:: Work order ::
Without any pictures, retype exactly the lines that begin at the one holding "Feynman diagrams for" and end at the last line of the data below.

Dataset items
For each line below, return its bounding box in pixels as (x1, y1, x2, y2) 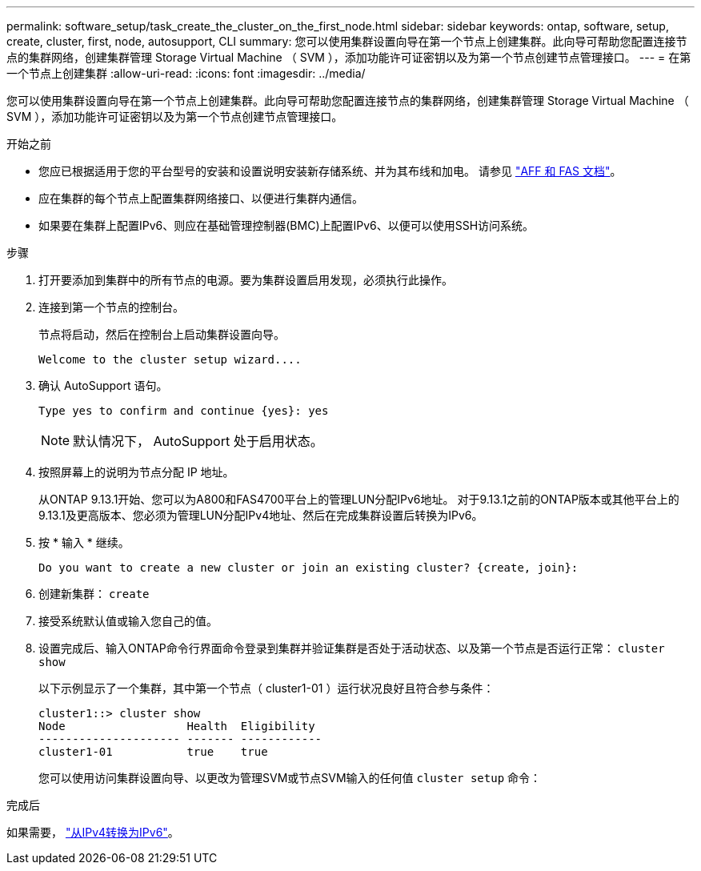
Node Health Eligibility (38, 720, 315, 733)
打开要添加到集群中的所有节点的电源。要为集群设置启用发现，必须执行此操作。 (38, 273, 453, 287)
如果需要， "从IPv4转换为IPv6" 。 (6, 825, 179, 839)
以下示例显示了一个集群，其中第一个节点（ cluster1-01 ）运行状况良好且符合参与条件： (38, 681, 495, 695)
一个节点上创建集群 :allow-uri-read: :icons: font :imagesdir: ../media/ (6, 66, 366, 80)
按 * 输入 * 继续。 (38, 536, 130, 549)
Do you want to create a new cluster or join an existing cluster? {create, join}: (38, 561, 579, 574)
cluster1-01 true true (38, 745, 268, 758)
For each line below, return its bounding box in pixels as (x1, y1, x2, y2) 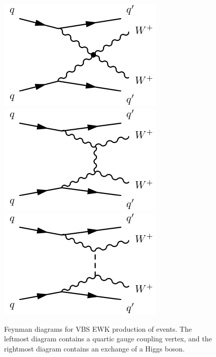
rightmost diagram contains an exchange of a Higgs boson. (4, 343, 185, 353)
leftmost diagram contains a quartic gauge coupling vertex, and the (4, 333, 212, 344)
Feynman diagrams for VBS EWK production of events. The (4, 323, 192, 334)
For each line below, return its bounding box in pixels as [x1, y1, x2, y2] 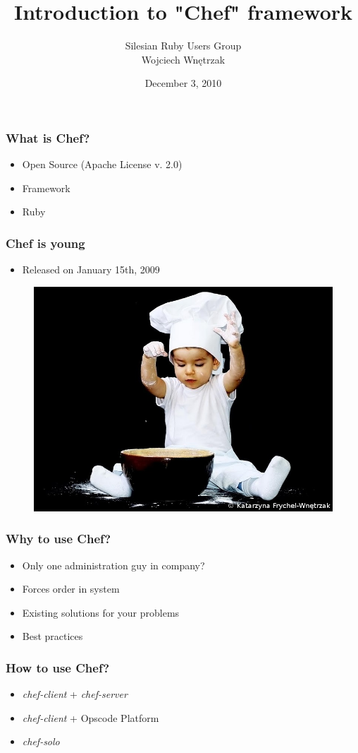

:: Expected answer ::
Feynman diagrams for VBS EWK production of events. The (4, 323, 192, 334)
For each line below, return its bounding box in pixels as [x1, y1, x2, y2] 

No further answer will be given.